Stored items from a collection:
* * * * * * * * *
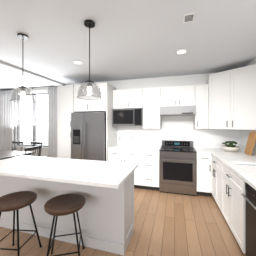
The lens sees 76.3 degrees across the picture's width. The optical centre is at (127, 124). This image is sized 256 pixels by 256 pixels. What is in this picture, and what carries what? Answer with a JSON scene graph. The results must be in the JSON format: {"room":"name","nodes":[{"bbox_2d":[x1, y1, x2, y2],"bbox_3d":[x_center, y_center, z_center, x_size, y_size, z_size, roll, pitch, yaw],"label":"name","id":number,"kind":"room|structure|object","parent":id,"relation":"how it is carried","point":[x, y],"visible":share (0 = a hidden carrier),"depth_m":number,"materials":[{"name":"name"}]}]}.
{"room":"dining room and kitchen","nodes":[
{"label":"dining room and kitchen","id":0,"kind":"room"},
{"bbox_2d":[0,73,239,156],"bbox_3d":[-1.199,0.140,4.853,8.120,2.700,0.150,0,0,16],"label":"wall","id":1,"kind":"structure","parent":0,"point":[177,128],"depth_m":4.13,"materials":[{"name":"white paint"}]},
{"bbox_2d":[14,89,47,150],"bbox_3d":[-3.096,-0.122,5.348,1.580,1.955,0.145,0,0,16],"label":"dining window","id":2,"kind":"structure","parent":1,"relation":"in","point":[35,121],"depth_m":5.40,"materials":[{"name":"grey paint"}]},
{"bbox_2d":[0,61,65,85],"bbox_3d":[-2.991,-1.185,1.721,0.300,0.050,6.860,0,0,16],"label":"header","id":3,"kind":"object","parent":1,"relation":"attached to","point":[12,68],"visible":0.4,"depth_m":3.81,"materials":[{"name":"grey paint"}]},
{"bbox_2d":[3,85,64,90],"bbox_3d":[-3.288,-1.166,5.314,2.894,0.052,0.109,0,0,16],"label":"curtain rod","id":4,"kind":"object","parent":1,"relation":"attached to","point":[33,87],"visible":0.75,"depth_m":5.17,"materials":[{"name":"black metal"}]},
{"bbox_2d":[0,90,13,149],"bbox_3d":[-4.199,0.162,5.540,0.814,2.595,0.095,0,0,16],"label":"curtain","id":5,"kind":"object","parent":4,"relation":"hanging from","point":[6,122],"visible":0.62,"depth_m":5.49,"materials":[{"name":"grey fabric"}]},
{"bbox_2d":[48,87,57,157],"bbox_3d":[-2.233,0.162,4.976,0.524,2.595,0.095,0,0,16],"label":"curtain","id":6,"kind":"object","parent":4,"relation":"hanging from","point":[52,122],"visible":0.54,"depth_m":4.99,"materials":[{"name":"grey fabric"}]},
{"bbox_2d":[113,88,140,108],"bbox_3d":[0.026,-0.635,4.240,0.778,0.480,0.346,0,0,16],"label":"upper cabinet","id":7,"kind":"object","parent":1,"relation":"attached to","point":[124,98],"depth_m":4.08,"materials":[{"name":"white wood"}]},
{"bbox_2d":[112,108,142,125],"bbox_3d":[0.015,-0.172,4.200,0.771,0.433,0.430,0,0,16],"label":"microwave","id":8,"kind":"object","parent":7,"relation":"attached to","point":[128,117],"visible":0.96,"depth_m":4.03,"materials":[{"name":"silver metal"}]},
{"bbox_2d":[141,88,160,127],"bbox_3d":[0.607,-0.385,4.074,0.422,0.980,0.346,0,0,16],"label":"upper cabinet","id":9,"kind":"object","parent":1,"relation":"attached to","point":[150,101],"depth_m":3.92,"materials":[{"name":"white wood"}]},
{"bbox_2d":[160,106,195,115],"bbox_3d":[1.154,-0.303,3.824,0.754,0.194,0.524,0,0,16],"label":"range hood","id":10,"kind":"object","parent":1,"relation":"attached to","point":[177,110],"visible":1,"depth_m":3.60,"materials":[{"name":"grey paint"}]},
{"bbox_2d":[161,85,196,107],"bbox_3d":[1.179,-0.640,3.910,0.760,0.470,0.346,0,0,16],"label":"upper cabinet","id":11,"kind":"object","parent":1,"relation":"attached to","point":[173,95],"depth_m":3.73,"materials":[{"name":"white wood"}]},
{"bbox_2d":[193,84,208,127],"bbox_3d":[1.681,-0.385,3.766,0.276,0.980,0.346,0,0,16],"label":"upper cabinet","id":12,"kind":"object","parent":1,"relation":"attached to","point":[201,118],"depth_m":3.60,"materials":[{"name":"white wood"}]},
{"bbox_2d":[193,143,240,146],"bbox_3d":[2.061,0.510,3.830,0.982,0.100,0.012,0,0,16],"label":"backsplash","id":13,"kind":"structure","parent":1,"relation":"attached to","point":[194,144],"depth_m":3.87,"materials":[{"name":"white tile"}]},
{"bbox_2d":[0,188,245,255],"bbox_3d":[-2.165,1.540,1.484,8.120,0.100,7.160,0,0,16],"label":"floor","id":14,"kind":"structure","parent":0,"point":[169,224],"depth_m":2.20,"materials":[{"name":"brown wood"}]},
{"bbox_2d":[0,150,34,159],"bbox_3d":[-3.259,1.110,4.055,1.400,0.760,0.900,0,0,16],"label":"dining table","id":15,"kind":"object","parent":14,"relation":"on","point":[5,154],"visible":0.52,"depth_m":4.05,"materials":[{"name":"grey wood"}]},
{"bbox_2d":[12,141,23,150],"bbox_3d":[-3.421,1.006,4.758,0.430,0.971,0.489,0,0,16],"label":"dining chair","id":16,"kind":"object","parent":14,"relation":"on","point":[19,142],"visible":0.38,"depth_m":4.95,"materials":[{"name":"black"}]},
{"bbox_2d":[0,191,41,255],"bbox_3d":[-1.248,1.157,1.814,0.444,0.669,0.444,0,0,16],"label":"stool","id":17,"kind":"object","parent":14,"relation":"on","point":[14,201],"visible":1,"depth_m":1.80,"materials":[{"name":"leather"}]},
{"bbox_2d":[24,146,40,156],"bbox_3d":[-2.393,1.006,3.807,0.489,0.971,0.430,0,0,16],"label":"dining chair","id":18,"kind":"object","parent":14,"relation":"on","point":[28,149],"visible":0.31,"depth_m":3.73,"materials":[{"name":"black"}]},
{"bbox_2d":[30,142,42,156],"bbox_3d":[-2.748,1.006,4.565,0.430,0.971,0.489,0,0,16],"label":"dining chair","id":19,"kind":"object","parent":14,"relation":"on","point":[36,143],"visible":0.35,"depth_m":4.75,"materials":[{"name":"black"}]},
{"bbox_2d":[44,193,85,255],"bbox_3d":[-0.666,1.157,1.741,0.507,0.669,0.507,0,0,16],"label":"stool","id":20,"kind":"object","parent":14,"relation":"on","point":[64,204],"visible":1,"depth_m":1.68,"materials":[{"name":"leather"}]},
{"bbox_2d":[0,172,133,254],"bbox_3d":[-0.980,1.045,2.250,2.023,0.890,0.745,0,0,16],"label":"kitchen island","id":21,"kind":"object","parent":14,"relation":"on","point":[105,189],"depth_m":2.03,"materials":[{"name":"white wood"}]},
{"bbox_2d":[0,156,137,187],"bbox_3d":[-0.990,0.580,2.208,2.120,0.040,0.860,0,0,16],"label":"island countertop","id":22,"kind":"structure","parent":21,"relation":"on","point":[97,174],"depth_m":1.97,"materials":[{"name":"white stone"}]},
{"bbox_2d":[57,85,79,158],"bbox_3d":[-1.532,0.247,4.497,0.476,2.485,0.712,0,0,16],"label":"pantry cabinet","id":23,"kind":"object","parent":14,"relation":"on","point":[65,101],"visible":0.52,"depth_m":4.20,"materials":[{"name":"white wood"}]},
{"bbox_2d":[71,112,105,160],"bbox_3d":[-0.885,0.605,4.222,0.886,1.770,0.841,0,0,16],"label":"refrigerator","id":24,"kind":"object","parent":14,"relation":"on","point":[88,135],"visible":0.54,"depth_m":3.86,"materials":[{"name":"grey metal"}]},
{"bbox_2d":[74,83,116,160],"bbox_3d":[-0.847,0.247,4.308,0.932,2.485,0.696,0,0,16],"label":"enclosure","id":25,"kind":"object","parent":14,"relation":"on","point":[103,104],"visible":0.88,"depth_m":4.01,"materials":[{"name":"white"}]},
{"bbox_2d":[108,141,161,190],"bbox_3d":[0.186,0.975,4.015,1.208,1.030,0.692,0,0,16],"label":"base cabinet","id":26,"kind":"object","parent":14,"relation":"on","point":[144,155],"visible":0.81,"depth_m":3.69,"materials":[{"name":"white wood"}]},
{"bbox_2d":[159,140,196,195],"bbox_3d":[1.124,0.948,3.720,0.750,1.085,0.722,0,0,16],"label":"range","id":27,"kind":"object","parent":14,"relation":"on","point":[177,167],"visible":1,"depth_m":3.45,"materials":[{"name":"silver metal"}]},
{"bbox_2d":[196,151,208,195],"bbox_3d":[1.634,1.048,3.596,0.291,0.885,0.697,0,0,16],"label":"base cabinet","id":28,"kind":"object","parent":14,"relation":"on","point":[202,160],"depth_m":3.32,"materials":[{"name":"white wood"}]},
{"bbox_2d":[209,155,220,209],"bbox_3d":[1.888,1.048,2.807,0.750,0.885,0.799,0,0,16],"label":"base cabinet","id":29,"kind":"object","parent":14,"relation":"on","point":[214,163],"depth_m":2.93,"materials":[{"name":"white wood"}]},
{"bbox_2d":[193,147,247,154],"bbox_3d":[1.972,0.580,3.521,0.982,0.040,0.656,0,0,16],"label":"countertop","id":30,"kind":"structure","parent":29,"relation":"on","point":[200,150],"depth_m":3.46,"materials":[{"name":"white stone"}]},
{"bbox_2d":[221,141,240,151],"bbox_3d":[2.105,0.451,3.350,0.356,0.216,0.356,0,0,16],"label":"greenery","id":31,"kind":"object","parent":30,"relation":"on","point":[230,147],"visible":1,"depth_m":3.29,"materials":[{"name":"beige ceramic"}]},
{"bbox_2d":[221,163,252,252],"bbox_3d":[1.702,1.048,2.087,0.711,0.885,0.932,0,0,16],"label":"base cabinet","id":32,"kind":"object","parent":14,"relation":"on","point":[223,177],"depth_m":2.02,"materials":[{"name":"white wood"}]},
{"bbox_2d":[213,151,255,189],"bbox_3d":[1.564,0.580,1.606,0.711,0.040,3.249,0,0,16],"label":"countertop","id":33,"kind":"structure","parent":32,"relation":"on","point":[230,159],"depth_m":2.44,"materials":[{"name":"white stone"}]},
{"bbox_2d":[237,163,255,174],"bbox_3d":[1.683,0.689,2.077,0.450,0.202,0.700,0,0,16],"label":"sink","id":34,"kind":"object","parent":33,"relation":"in","point":[251,167],"depth_m":2.27,"materials":[{"name":"white ceramic"}]},
{"bbox_2d":[244,130,255,155],"bbox_3d":[2.236,0.334,2.969,0.114,0.444,0.260,0,0,16],"label":"cutting board","id":35,"kind":"object","parent":33,"relation":"on","point":[250,143],"visible":1,"depth_m":2.94,"materials":[{"name":"brown wood"}]},
{"bbox_2d":[241,183,255,255],"bbox_3d":[1.411,1.056,1.366,0.630,0.868,0.605,0,0,16],"label":"dishwasher","id":36,"kind":"object","parent":14,"relation":"on","point":[249,196],"visible":0.94,"depth_m":1.61,"materials":[{"name":"black metal"}]},
{"bbox_2d":[0,0,255,89],"bbox_3d":[-2.165,-1.260,1.484,8.120,0.100,7.160,0,0,16],"label":"ceiling","id":37,"kind":"structure","parent":0,"point":[135,39],"depth_m":2.30,"materials":[{"name":"white paint"}]},
{"bbox_2d":[10,33,34,102],"bbox_3d":[-1.437,-0.761,2.227,0.295,0.896,0.295,0,0,16],"label":"pendant light","id":38,"kind":"object","parent":37,"relation":"hanging from","point":[22,88],"visible":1,"depth_m":2.20,"materials":[{"name":"clear glass"}]},
{"bbox_2d":[77,19,101,99],"bbox_3d":[-0.459,-0.761,1.947,0.295,0.896,0.295,0,0,16],"label":"pendant light","id":39,"kind":"object","parent":37,"relation":"hanging from","point":[89,83],"visible":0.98,"depth_m":1.91,"materials":[{"name":"clear glass"}]},
{"bbox_2d":[176,49,187,53],"bbox_3d":[0.894,-1.206,2.719,0.190,0.008,0.190,0,0,16],"label":"recessed light","id":40,"kind":"object","parent":37,"relation":"in","point":[182,51],"visible":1,"depth_m":2.70,"materials":[{"name":"white"}]},
{"bbox_2d":[183,12,194,22],"bbox_3d":[0.692,-1.205,1.851,0.120,0.010,0.150,0,0,16],"label":"ceiling vent","id":41,"kind":"object","parent":37,"relation":"in","point":[189,17],"visible":1,"depth_m":1.84,"materials":[{"name":"white metal"}]},
{"bbox_2d":[240,58,255,148],"bbox_3d":[1.645,0.140,0.314,0.150,2.700,7.010,0,0,16],"label":"wall","id":42,"kind":"structure","parent":0,"point":[244,134],"depth_m":3.40,"materials":[{"name":"white paint"}]},
{"bbox_2d":[206,64,255,129],"bbox_3d":[2.091,-0.487,3.400,0.709,1.185,0.823,0,0,16],"label":"upper cabinet","id":43,"kind":"object","parent":42,"relation":"attached to","point":[232,98],"visible":1,"depth_m":3.19,"materials":[{"name":"white wood"}]},
{"bbox_2d":[241,147,255,154],"bbox_3d":[1.989,0.510,1.819,0.012,0.100,3.894,0,0,16],"label":"backsplash","id":44,"kind":"structure","parent":42,"relation":"attached to","point":[242,148],"depth_m":3.04,"materials":[{"name":"white tile"}]},
{"label":"outside","id":45,"kind":"structure","parent":0,"visible":0},
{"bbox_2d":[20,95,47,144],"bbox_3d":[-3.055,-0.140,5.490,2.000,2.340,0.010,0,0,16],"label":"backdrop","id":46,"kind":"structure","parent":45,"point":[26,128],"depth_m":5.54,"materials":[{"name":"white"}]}
]}
* * * * * * * * *
* Task directions:
Gather from the data above every line with the string "kitchen".

* Output below:
{"room":"dining room and kitchen","nodes":[
{"label":"dining room and kitchen","id":0,"kind":"room"},
{"bbox_2d":[0,172,133,254],"bbox_3d":[-0.980,1.045,2.250,2.023,0.890,0.745,0,0,16],"label":"kitchen island","id":21,"kind":"object","parent":14,"relation":"on","point":[105,189],"depth_m":2.03,"materials":[{"name":"white wood"}]},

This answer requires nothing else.